Supplied records:

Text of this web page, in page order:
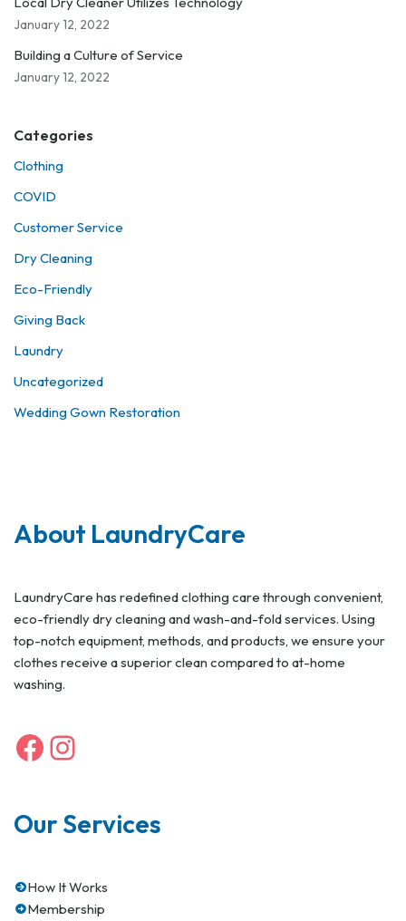
January 12, 2022
Building a Culture of Service
January 12, 2022
Categories
Clothing
COVID
Customer Service
Dry Cleaning
Eco-Friendly
Giving Back
Laundry
Uncategorized
Wedding Gown Restoration
About LaundryCare
LaundryCare has redefined clothing care through convenient,
eco-friendly dry cleaning and wash-and-fold services. Using
top-notch equipment, methods, and products, we ensure your
clothes receive a superior clean compared to at-home
washing.
Our Services
How It Works
Membership
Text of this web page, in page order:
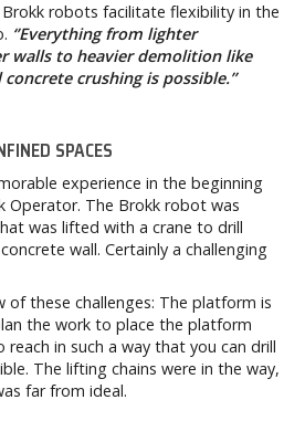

Work to complete: Text only, pictures out: give every record again as written.

Written answer:
Text of this web page, in page order:
January 12, 2022
Building a Culture of Service
January 12, 2022
Categories
Clothing
COVID
Customer Service
Dry Cleaning
Eco-Friendly
Giving Back
Laundry
Uncategorized
Wedding Gown Restoration
About LaundryCare
LaundryCare has redefined clothing care through convenient,
eco-friendly dry cleaning and wash-and-fold services. Using
top-notch equipment, methods, and products, we ensure your
clothes receive a superior clean compared to at-home
washing.
Our Services
How It Works
Membership
Text of this web page, in page order:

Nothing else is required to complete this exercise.